__RECORDS SHOWN__.
-------
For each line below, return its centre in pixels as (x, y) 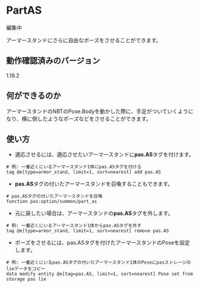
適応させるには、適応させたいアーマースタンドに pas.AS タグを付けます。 (104, 155)
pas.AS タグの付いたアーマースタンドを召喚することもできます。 (94, 184)
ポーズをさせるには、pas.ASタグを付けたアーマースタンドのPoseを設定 (102, 243)
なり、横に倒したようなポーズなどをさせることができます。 (79, 118)
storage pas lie (26, 279)
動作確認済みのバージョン (53, 61)
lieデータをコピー (26, 269)
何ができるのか (34, 96)
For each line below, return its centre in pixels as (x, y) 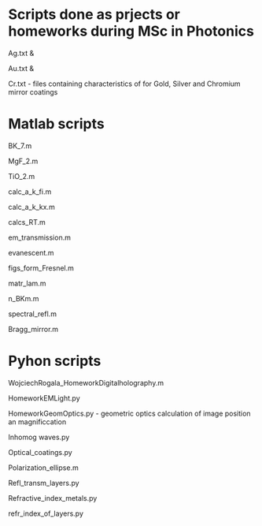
-------
__REQUIRED ACTION__. Each line of the listing above should be retyped exactly, with no pictures.

__ANSWER__.
For each line below, return its centre in pixels as (x, y) 
適応させるには、適応させたいアーマースタンドに pas.AS タグを付けます。 (104, 155)
pas.AS タグの付いたアーマースタンドを召喚することもできます。 (94, 184)
ポーズをさせるには、pas.ASタグを付けたアーマースタンドのPoseを設定 (102, 243)
なり、横に倒したようなポーズなどをさせることができます。 (79, 118)
storage pas lie (26, 279)
動作確認済みのバージョン (53, 61)
lieデータをコピー (26, 269)
何ができるのか (34, 96)
For each line below, return its centre in pixels as (x, y) 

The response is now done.